The Name Node
In Hadoop we have the concept of masters and slaves; basically it is one master and many slaves. There is no limit to the number of slaves the master can handle and there is no need to maintain any specific ratio between the master and slaves as well. The master node is called the Name Node and it is denoted as NN and all the slaves individually are called Data Nodes, denoted as DN.
So, why is the Name Node called so and what it is that the Name Node actually does?
- It is a physical machine that manages both directory namespace manager and inode table for HDFS.
- A Name Node can interact with a client, it can interact with a Data Node and it can also interact with a secondary Name Node.
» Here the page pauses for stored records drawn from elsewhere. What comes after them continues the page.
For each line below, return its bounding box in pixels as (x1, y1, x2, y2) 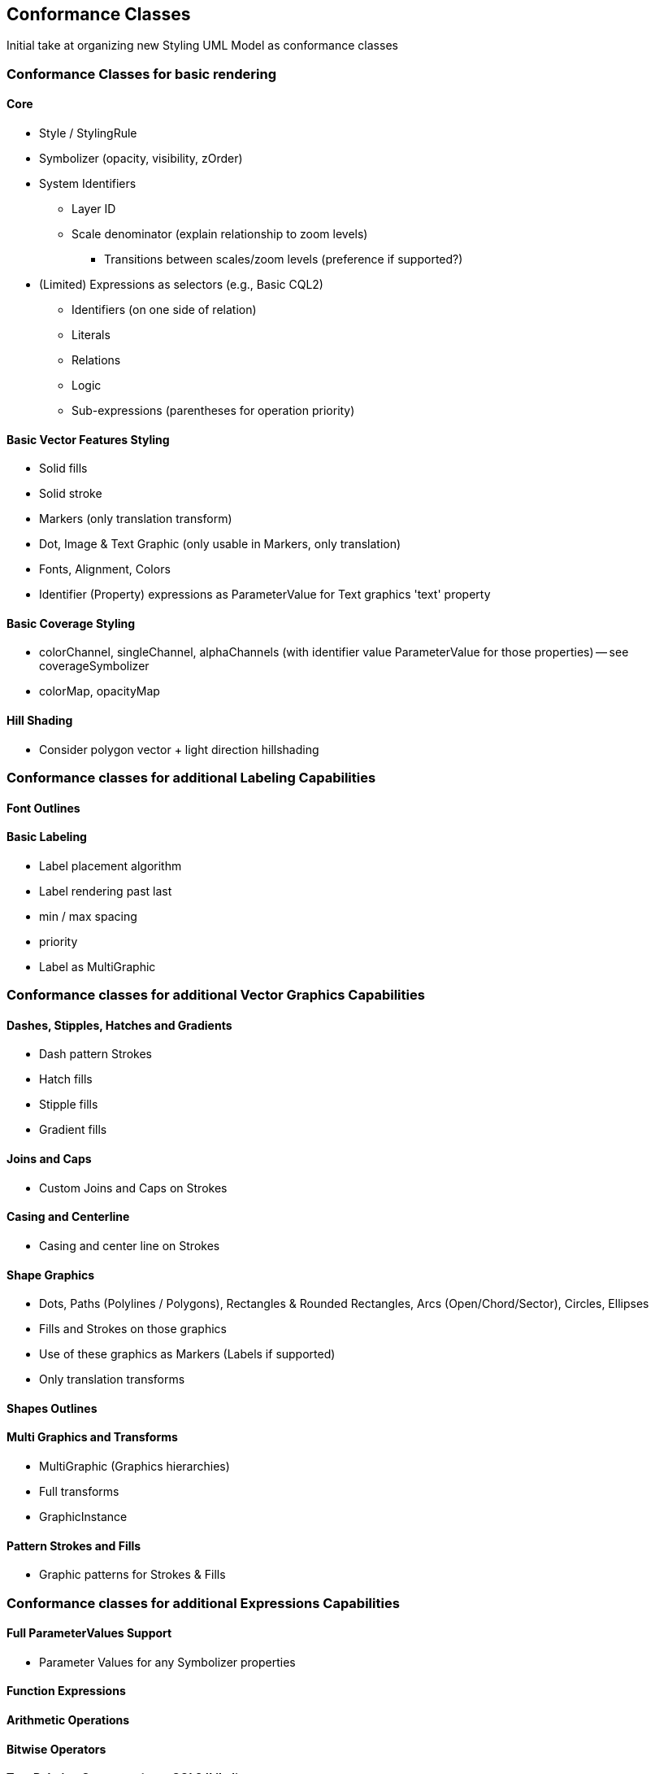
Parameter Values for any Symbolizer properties (39, 1654, 296, 1669)
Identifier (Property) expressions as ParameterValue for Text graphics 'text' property (39, 587, 491, 602)
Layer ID (72, 202, 116, 216)
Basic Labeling (7, 830, 87, 844)
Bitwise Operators (7, 1741, 106, 1756)
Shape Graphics (7, 1267, 95, 1282)
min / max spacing (39, 909, 137, 923)
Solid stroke (39, 486, 102, 501)
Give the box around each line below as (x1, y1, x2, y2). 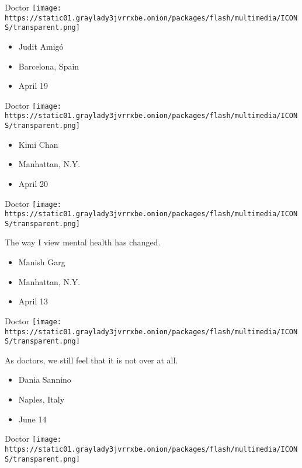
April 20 (18, 177, 48, 189)
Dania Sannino (18, 373, 71, 386)
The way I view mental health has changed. (5, 236, 161, 248)
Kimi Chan (18, 138, 58, 150)
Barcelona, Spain (18, 60, 79, 72)
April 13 (18, 295, 48, 307)
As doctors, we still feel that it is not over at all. (5, 353, 178, 366)
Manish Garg (18, 256, 65, 268)
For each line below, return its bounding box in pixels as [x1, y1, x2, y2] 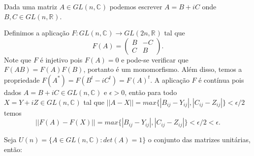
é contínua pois [198, 74, 244, 85]
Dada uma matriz [4, 1, 57, 11]
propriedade [4, 74, 40, 85]
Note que [4, 54, 32, 64]
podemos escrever [109, 1, 162, 11]
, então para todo [125, 87, 177, 97]
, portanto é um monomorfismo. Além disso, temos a [83, 64, 242, 74]
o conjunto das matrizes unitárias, [148, 134, 251, 145]
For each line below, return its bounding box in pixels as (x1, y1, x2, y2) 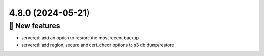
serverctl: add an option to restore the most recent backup (21, 35, 139, 41)
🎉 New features (9, 21, 61, 30)
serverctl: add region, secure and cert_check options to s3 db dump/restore (21, 42, 174, 48)
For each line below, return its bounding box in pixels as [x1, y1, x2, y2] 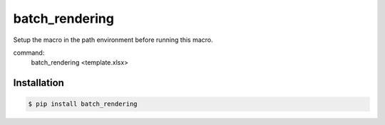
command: [13, 48, 45, 57]
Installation [13, 77, 64, 89]
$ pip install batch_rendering [28, 100, 138, 108]
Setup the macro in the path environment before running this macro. [13, 36, 213, 44]
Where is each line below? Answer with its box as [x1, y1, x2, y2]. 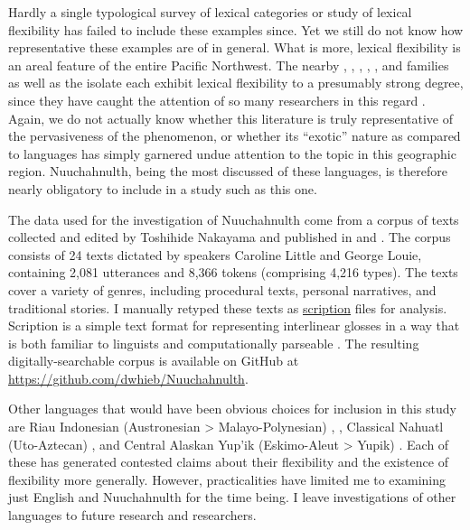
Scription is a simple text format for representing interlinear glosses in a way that [8, 316, 460, 335]
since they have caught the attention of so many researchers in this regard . [8, 90, 426, 109]
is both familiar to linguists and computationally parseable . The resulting [8, 333, 419, 352]
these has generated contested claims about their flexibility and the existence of [8, 452, 448, 471]
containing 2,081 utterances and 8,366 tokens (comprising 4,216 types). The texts [8, 263, 458, 282]
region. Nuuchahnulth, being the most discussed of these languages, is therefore [8, 162, 447, 181]
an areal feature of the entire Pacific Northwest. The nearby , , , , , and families [8, 55, 449, 74]
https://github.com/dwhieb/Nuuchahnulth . [8, 368, 249, 387]
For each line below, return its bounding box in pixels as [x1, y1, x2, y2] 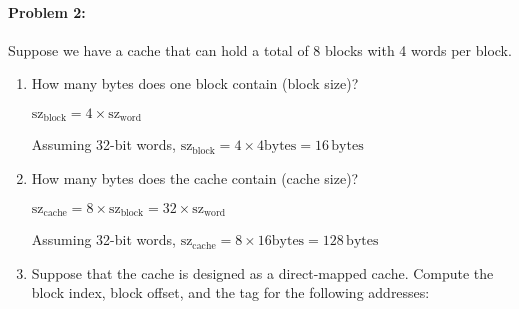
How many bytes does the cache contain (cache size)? [31, 168, 359, 189]
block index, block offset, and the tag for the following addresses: [31, 282, 430, 303]
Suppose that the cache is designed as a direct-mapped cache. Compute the [31, 262, 494, 283]
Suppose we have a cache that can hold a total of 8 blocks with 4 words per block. [8, 39, 512, 60]
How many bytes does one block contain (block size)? [31, 73, 359, 94]
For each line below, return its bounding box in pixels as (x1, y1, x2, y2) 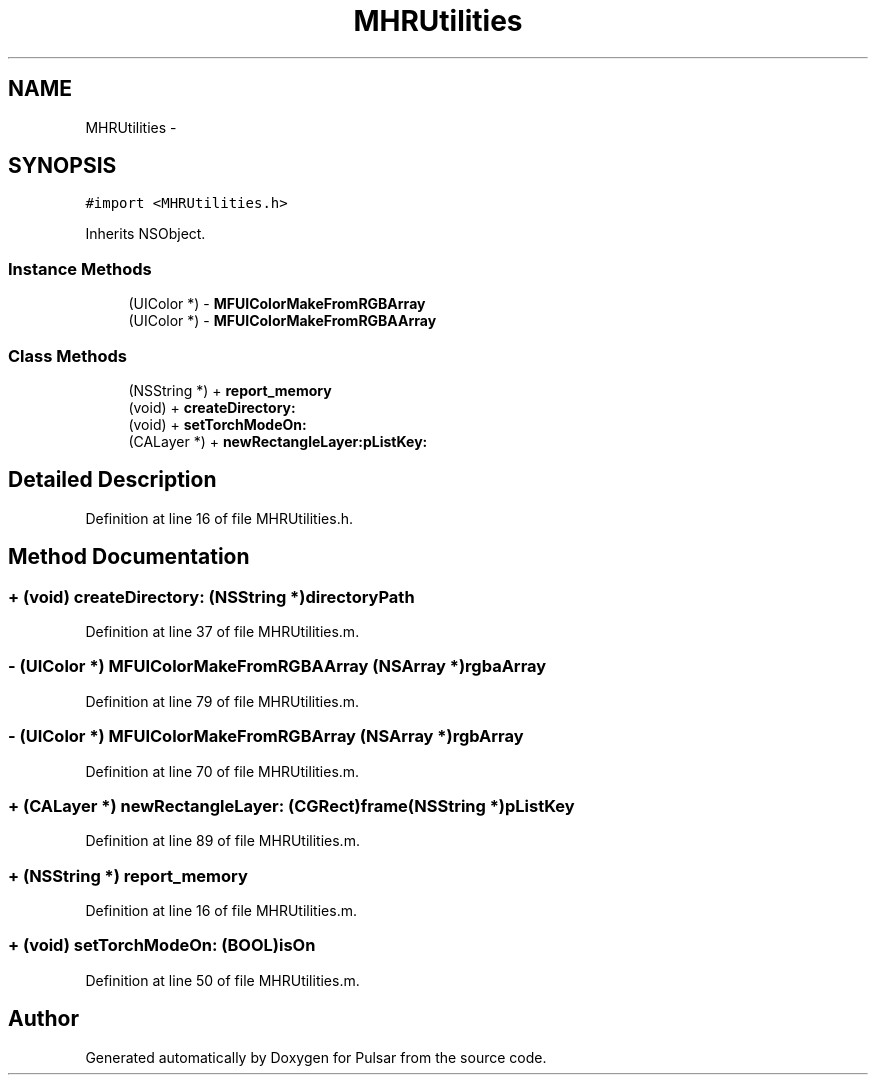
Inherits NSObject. (85, 225, 206, 243)
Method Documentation (8, 544, 250, 570)
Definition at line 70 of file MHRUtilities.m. (85, 762, 360, 780)
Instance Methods (8, 258, 152, 279)
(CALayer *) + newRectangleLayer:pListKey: (128, 432, 428, 450)
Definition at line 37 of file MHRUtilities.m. (85, 623, 360, 640)
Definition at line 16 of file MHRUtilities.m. (85, 902, 357, 919)
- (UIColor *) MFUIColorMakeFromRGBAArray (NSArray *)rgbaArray (8, 656, 547, 677)
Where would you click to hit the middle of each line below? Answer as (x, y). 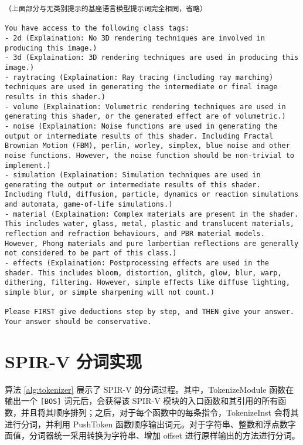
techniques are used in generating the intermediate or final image (141, 87)
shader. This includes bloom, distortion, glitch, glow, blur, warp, (143, 273)
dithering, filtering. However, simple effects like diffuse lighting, (147, 283)
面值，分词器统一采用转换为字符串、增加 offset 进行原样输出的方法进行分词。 (152, 435)
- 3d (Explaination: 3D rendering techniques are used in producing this (152, 58)
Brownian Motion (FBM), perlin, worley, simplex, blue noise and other (147, 146)
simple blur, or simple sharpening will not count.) (110, 293)
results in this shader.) (55, 97)
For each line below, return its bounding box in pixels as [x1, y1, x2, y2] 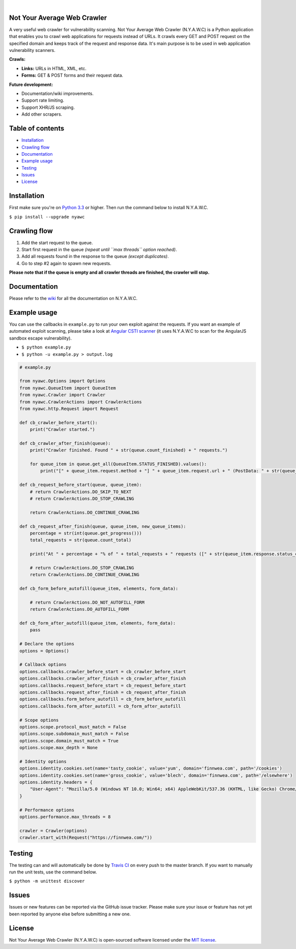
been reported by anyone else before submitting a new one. [9, 911, 131, 917]
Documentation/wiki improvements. [21, 90, 94, 96]
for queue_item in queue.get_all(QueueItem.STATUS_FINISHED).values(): [30, 461, 207, 467]
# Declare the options [19, 641, 74, 647]
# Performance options [19, 807, 74, 813]
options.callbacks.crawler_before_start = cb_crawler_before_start [19, 669, 186, 674]
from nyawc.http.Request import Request [19, 406, 118, 411]
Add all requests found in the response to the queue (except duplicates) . [21, 254, 169, 259]
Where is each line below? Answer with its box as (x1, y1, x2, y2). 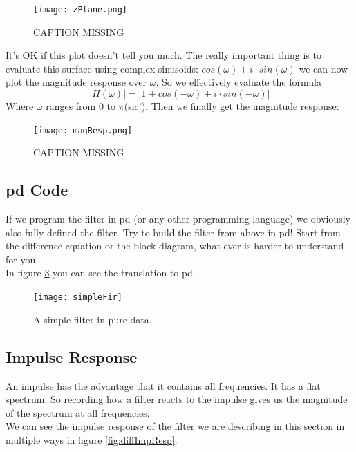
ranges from (46, 99, 96, 113)
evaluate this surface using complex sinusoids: (6, 61, 198, 75)
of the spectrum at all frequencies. (6, 405, 150, 420)
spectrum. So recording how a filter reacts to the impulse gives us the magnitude (6, 392, 348, 406)
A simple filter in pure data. (33, 312, 152, 326)
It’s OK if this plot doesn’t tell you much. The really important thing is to (6, 48, 321, 62)
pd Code (6, 179, 68, 200)
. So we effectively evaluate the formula (156, 75, 321, 89)
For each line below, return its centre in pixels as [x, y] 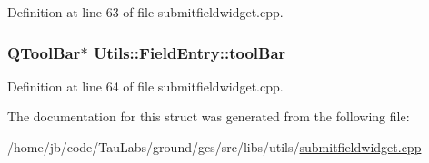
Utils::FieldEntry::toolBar [190, 52]
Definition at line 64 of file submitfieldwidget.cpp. [145, 86]
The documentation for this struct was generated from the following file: [209, 116]
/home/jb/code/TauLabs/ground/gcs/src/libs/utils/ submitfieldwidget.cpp [214, 147]
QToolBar [44, 52]
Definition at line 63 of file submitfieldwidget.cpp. [145, 12]
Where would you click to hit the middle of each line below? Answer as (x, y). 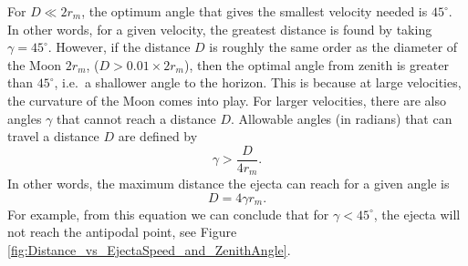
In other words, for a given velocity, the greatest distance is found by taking (220, 29)
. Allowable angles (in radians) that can (341, 118)
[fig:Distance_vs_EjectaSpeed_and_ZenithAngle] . (149, 250)
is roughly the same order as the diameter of (333, 47)
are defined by (158, 136)
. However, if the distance (119, 47)
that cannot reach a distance (136, 118)
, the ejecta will (417, 214)
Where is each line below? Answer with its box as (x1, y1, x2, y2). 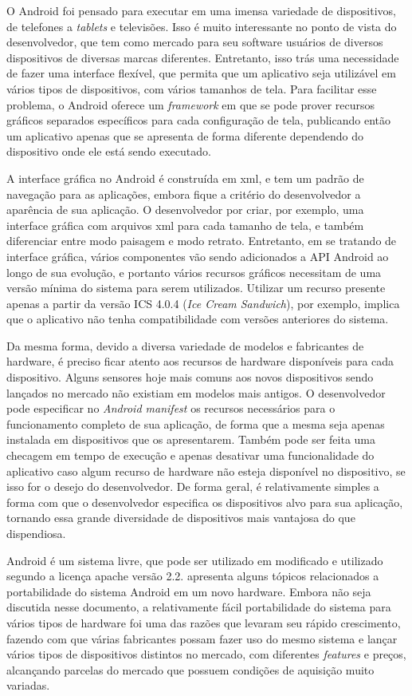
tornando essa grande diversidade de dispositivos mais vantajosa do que (6, 509, 355, 526)
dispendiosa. (6, 525, 66, 541)
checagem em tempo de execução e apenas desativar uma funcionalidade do (6, 447, 375, 464)
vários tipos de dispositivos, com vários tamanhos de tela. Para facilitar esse (6, 80, 377, 97)
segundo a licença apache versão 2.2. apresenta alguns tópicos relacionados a (6, 567, 379, 584)
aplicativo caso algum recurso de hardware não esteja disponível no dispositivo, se (6, 462, 406, 479)
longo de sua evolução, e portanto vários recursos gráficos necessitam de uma (6, 263, 382, 280)
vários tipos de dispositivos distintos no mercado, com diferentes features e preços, (6, 646, 406, 662)
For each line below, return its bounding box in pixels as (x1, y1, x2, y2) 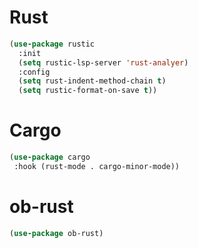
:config (18, 67, 51, 77)
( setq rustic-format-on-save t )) (18, 86, 158, 96)
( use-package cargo (9, 152, 91, 163)
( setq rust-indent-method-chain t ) (18, 76, 167, 86)
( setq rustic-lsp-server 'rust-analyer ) (18, 57, 189, 68)
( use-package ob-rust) (9, 228, 104, 238)
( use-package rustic (9, 39, 96, 49)
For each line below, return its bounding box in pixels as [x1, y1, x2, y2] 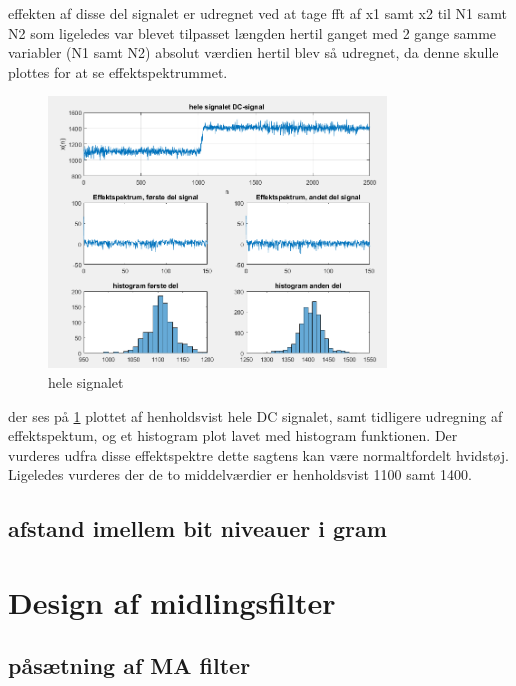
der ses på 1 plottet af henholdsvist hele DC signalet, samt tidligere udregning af [8, 405, 503, 426]
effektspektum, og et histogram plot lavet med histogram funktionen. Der [8, 425, 458, 446]
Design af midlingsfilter [8, 581, 336, 622]
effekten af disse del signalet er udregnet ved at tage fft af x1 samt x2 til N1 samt [8, 3, 507, 23]
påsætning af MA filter [8, 650, 251, 681]
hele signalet [48, 371, 124, 392]
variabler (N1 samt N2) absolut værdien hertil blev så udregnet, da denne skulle [8, 42, 499, 63]
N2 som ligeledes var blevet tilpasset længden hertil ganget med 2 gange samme [8, 22, 497, 43]
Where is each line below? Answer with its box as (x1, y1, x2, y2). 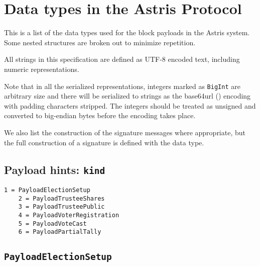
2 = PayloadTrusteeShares (18, 195, 105, 202)
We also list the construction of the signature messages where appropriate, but (4, 127, 245, 137)
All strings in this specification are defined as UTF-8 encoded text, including (4, 54, 240, 64)
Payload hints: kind (4, 161, 105, 177)
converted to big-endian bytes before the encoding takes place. (4, 110, 196, 121)
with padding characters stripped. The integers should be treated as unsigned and (4, 100, 256, 111)
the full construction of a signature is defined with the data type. (4, 137, 204, 147)
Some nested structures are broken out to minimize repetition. (4, 37, 196, 47)
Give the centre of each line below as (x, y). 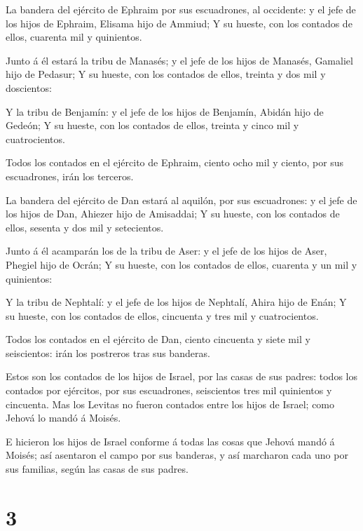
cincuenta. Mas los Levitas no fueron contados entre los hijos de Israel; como (170, 404)
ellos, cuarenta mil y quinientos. (74, 37)
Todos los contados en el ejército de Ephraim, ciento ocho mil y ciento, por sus (175, 162)
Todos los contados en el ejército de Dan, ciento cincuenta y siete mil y (158, 339)
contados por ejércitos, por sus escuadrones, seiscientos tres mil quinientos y (169, 390)
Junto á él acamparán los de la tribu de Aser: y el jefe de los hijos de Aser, (166, 251)
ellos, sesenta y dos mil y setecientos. (85, 227)
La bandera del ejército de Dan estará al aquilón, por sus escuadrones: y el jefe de (181, 200)
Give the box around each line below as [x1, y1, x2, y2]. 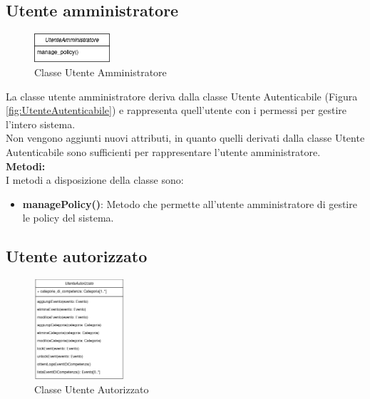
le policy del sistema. [22, 210, 114, 225]
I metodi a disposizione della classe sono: [6, 172, 184, 187]
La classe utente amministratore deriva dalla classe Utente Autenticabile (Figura [6, 88, 358, 103]
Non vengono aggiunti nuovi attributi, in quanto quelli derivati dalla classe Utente [6, 130, 365, 145]
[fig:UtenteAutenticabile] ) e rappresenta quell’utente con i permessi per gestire [6, 103, 347, 118]
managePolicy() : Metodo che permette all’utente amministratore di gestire [22, 196, 357, 211]
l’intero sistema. [6, 116, 76, 131]
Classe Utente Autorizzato [34, 382, 149, 397]
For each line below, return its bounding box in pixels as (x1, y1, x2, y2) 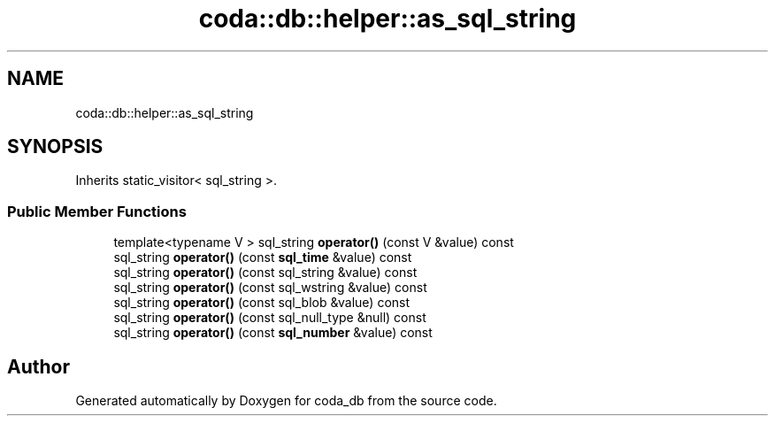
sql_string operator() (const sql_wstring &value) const (113, 280, 427, 296)
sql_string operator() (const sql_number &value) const (113, 325, 433, 341)
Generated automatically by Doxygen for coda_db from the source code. (75, 393, 497, 409)
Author (7, 355, 70, 378)
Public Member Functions (7, 202, 187, 220)
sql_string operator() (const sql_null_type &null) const (113, 310, 426, 326)
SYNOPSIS (7, 135, 104, 158)
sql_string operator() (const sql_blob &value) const (113, 295, 411, 311)
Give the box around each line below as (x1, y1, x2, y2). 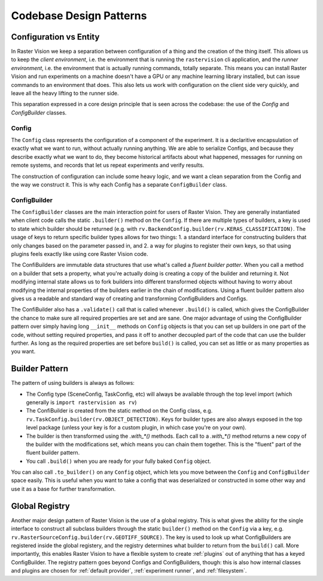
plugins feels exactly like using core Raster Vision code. (11, 250, 149, 257)
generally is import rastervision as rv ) (26, 399, 137, 406)
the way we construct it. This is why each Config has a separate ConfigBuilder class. (11, 180, 227, 188)
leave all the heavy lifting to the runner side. (11, 90, 119, 97)
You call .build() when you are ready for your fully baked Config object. (26, 457, 212, 465)
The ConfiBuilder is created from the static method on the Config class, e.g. (26, 407, 213, 414)
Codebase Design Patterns (11, 9, 147, 22)
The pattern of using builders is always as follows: (11, 380, 135, 387)
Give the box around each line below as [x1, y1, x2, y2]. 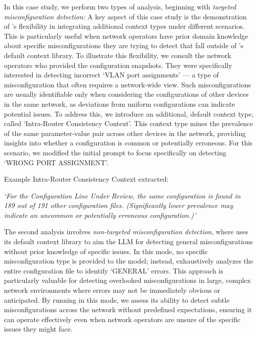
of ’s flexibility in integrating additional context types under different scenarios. [4, 21, 245, 31]
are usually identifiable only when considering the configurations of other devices [4, 89, 249, 99]
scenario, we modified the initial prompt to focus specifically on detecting [4, 147, 227, 157]
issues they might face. [4, 324, 73, 334]
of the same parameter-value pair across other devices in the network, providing [4, 128, 246, 138]
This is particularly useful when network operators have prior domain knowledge [4, 30, 249, 41]
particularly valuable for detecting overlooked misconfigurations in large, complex [4, 275, 251, 285]
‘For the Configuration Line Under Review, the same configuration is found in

- The Name Node contains two critical tables: the first one is filename to block sequence mapping and this is called the namespace. The indicates that if you store a file in HDFS it is split into blocks and this namespace contains the information about which file is split into which blocks. The second one is blocks to data node mapping; this is called as the node. Depending on the replication factor, each block is stored in 3 different data nodes by default. So, this inode contains the information pertaining to which block is stored in which data nodes. So, these are the two critical tables that are controlled by the Name Node.
- The Name Node filesystem metadata contains FSimage and edit log. FSimage represents the snapshot of the filesystem namespace. Edit logs are the files into which the transactions or modifications to the filesystem are written once the latest FSimage is created. Hence, both the FSimage and editlog will be in the disk before the Name Node starts; on starting the Name Node both the FSimage and edit logs will be loaded into the Name Node’s RAM.
- FSimage and the dialog together constitute the filesystem; hence the Name Node tries to merge both these together and this process is called checkpoint. The Name Node does the checkpoint only during start up.
- After the completion of a checkpoint, it will constitute a new FSimage by merging the previous FSimage and edit log and the new FSimage is written to disk again. Then a new editlog file is created, which is an empty file. Whenever you are writing new modifications to the filesystem they will be entered in the editlog.